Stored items
* * *
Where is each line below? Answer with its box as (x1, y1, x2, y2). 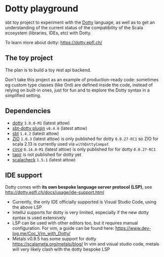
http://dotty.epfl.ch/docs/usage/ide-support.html (5, 189, 104, 196)
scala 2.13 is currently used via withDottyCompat (12, 141, 109, 147)
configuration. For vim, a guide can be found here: (12, 225, 114, 231)
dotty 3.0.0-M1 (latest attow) (12, 120, 70, 126)
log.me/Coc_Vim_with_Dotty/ (12, 231, 70, 237)
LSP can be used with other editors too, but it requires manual (12, 220, 138, 226)
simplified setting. (5, 92, 41, 98)
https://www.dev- (115, 225, 151, 231)
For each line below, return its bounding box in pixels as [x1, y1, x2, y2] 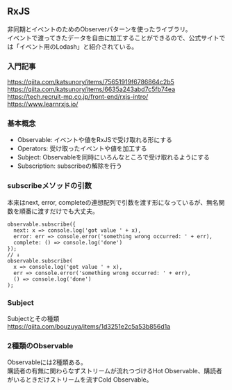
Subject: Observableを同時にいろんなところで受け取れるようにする [17, 153, 210, 162]
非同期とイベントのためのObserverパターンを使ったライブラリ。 [7, 24, 192, 33]
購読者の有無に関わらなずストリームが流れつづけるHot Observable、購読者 [7, 367, 222, 375]
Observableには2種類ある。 [7, 358, 87, 366]
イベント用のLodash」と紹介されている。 [19, 42, 138, 51]
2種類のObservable [7, 341, 74, 350]
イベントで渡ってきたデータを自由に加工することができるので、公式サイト [7, 33, 220, 42]
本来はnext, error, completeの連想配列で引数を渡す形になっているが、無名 [7, 198, 219, 206]
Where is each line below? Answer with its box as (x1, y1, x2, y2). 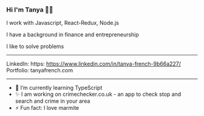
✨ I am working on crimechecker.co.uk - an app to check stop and (15, 90, 182, 98)
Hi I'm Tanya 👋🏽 (6, 5, 53, 14)
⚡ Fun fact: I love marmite (15, 104, 80, 112)
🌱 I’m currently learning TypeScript (15, 84, 103, 92)
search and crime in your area (15, 97, 90, 105)
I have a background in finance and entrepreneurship (6, 31, 140, 38)
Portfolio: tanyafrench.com (6, 67, 73, 74)
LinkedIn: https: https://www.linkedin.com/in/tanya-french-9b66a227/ (6, 60, 181, 67)
* * *
Exercise prompt:
The expected answer is every line in the data above that carries the string "used".

Task output:
scala 2.13 is currently used via withDottyCompat (12, 141, 109, 147)
LSP can be used with other editors too, but it requires manual (12, 220, 138, 226)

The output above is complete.